None of the above is to suggest that regulation of generative models is not possible or prudent. It is always possible to regulate general-purpose models themselves by focusing on aspects other than outputs, such as the gathering and use of training data (copyright and privacy law) or the choice to make different aspects of the system available to the public (competition policy, antitrust law, and export controls), though the desirability of such interventions is beyond the scope of this piece.
But regulation of outputs is likewise possible, because there often exist baselines with which to evaluate the performance of a particular application of the model, even where a baseline cannot be defined at the level of the model itself. The more specific the application, the more clear it will be what should count as success or failure. For example, a chatbot deployed as a history tutor in an educational setting would fail its specified mission of providing historical accuracy by displaying racially diverse Nazi soldiers—even if a user specifically asked it to. More generally, if the creator of a generative system commits to certain principles of social, political, or intellectual neutrality—for example, if it promises to “organize the world’s information and make it universally accessible and useful”—it should try to design its system accordingly. But even in this case, for the reasons explained above, the kind of technical neutrality that many of Gemini’s critics seem to want would neither be effective nor even possible.
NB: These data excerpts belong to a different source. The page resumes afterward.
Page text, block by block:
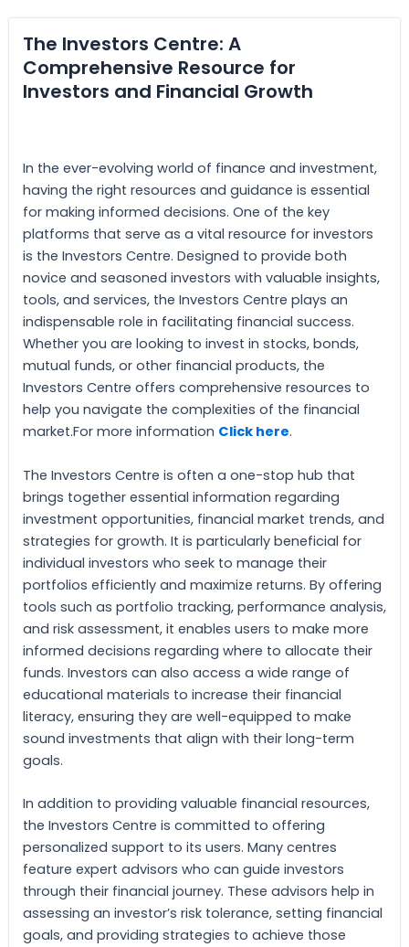
The Investors Centre: A
Comprehensive Resource for
Investors and Financial Growth
In the ever-evolving world of finance and investment,
having the right resources and guidance is essential
for making informed decisions. One of the key
platforms that serve as a vital resource for investors
is the Investors Centre. Designed to provide both
novice and seasoned investors with valuable insights,
tools, and services, the Investors Centre plays an
indispensable role in facilitating financial success.
Whether you are looking to invest in stocks, bonds,
mutual funds, or other financial products, the
Investors Centre offers comprehensive resources to
help you navigate the complexities of the financial
market.For more information Click here.
The Investors Centre is often a one-stop hub that
brings together essential information regarding
investment opportunities, financial market trends, and
strategies for growth. It is particularly beneficial for
individual investors who seek to manage their
portfolios efficiently and maximize returns. By offering
tools such as portfolio tracking, performance analysis,
and risk assessment, it enables users to make more
informed decisions regarding where to allocate their
funds. Investors can also access a wide range of
educational materials to increase their financial
literacy, ensuring they are well-equipped to make
sound investments that align with their long-term
goals.
In addition to providing valuable financial resources,
the Investors Centre is committed to offering
personalized support to its users. Many centres
feature expert advisors who can guide investors
through their financial journey. These advisors help in
assessing an investor’s risk tolerance, setting financial
goals, and providing strategies to achieve those
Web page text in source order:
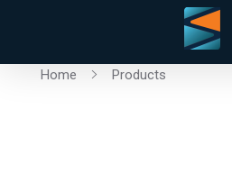
Home Products
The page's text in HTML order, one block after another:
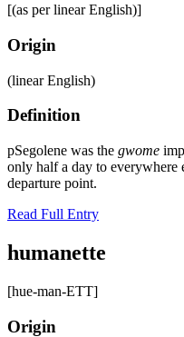
[(as per linear English)]
Origin
(linear English)
Definition
pSegolene was the gwome
only half a day to everywhere
departure point.
Read Full Entry
humanette
[hue-man-ETT]
Origin

The most common use of foundation models—general-purpose chatbots built on top of Gemini or GPT or Claude—poses a difficult question. The baseline of a general-purpose chatbot is a hopelessly vague one: conduct conversations with users. But what does it mean to have a “successful” conversation in the abstract? Across a potentially global user base with an infinite array of desires and prompts, a comprehensive set of success criteria simply is not self-evident. Some users may want a “fair” chatbot—but what does “fair” mean in practice? Other users want to have their own biases reinforced, while others may wish to be challenged. Others may simply wish to be entertained according to their own idiosyncratic tastes. Others may even have uncertain and evolving preferences that change from day to day, chat to chat, query to query. As others have observed, chatbots are perfect bullshit generators; and how is one supposed to evaluate a system that lacks any relationship to the truth? Ultimately, assessing the outputs of general-purpose chatbots at a global scale is difficult—perhaps intractably so—because human culture and language are complex and with few generally agreed upon standards for correctness. Policymakers and pundits setting out to assess the failures of generative AI outputs will find more traction in the narrow contexts of specific use cases where platforms have committed to explicit baselines for success that can be reinforced by social, cultural, and economic forces. But they shouldn’t expect that achieving neutrality in generative worlds will be any easier than doing so in the real world.
– James Grimmelmann, Blake E. Reid, Alan Z. Rozenshtein, Published courtesy of Lawfare.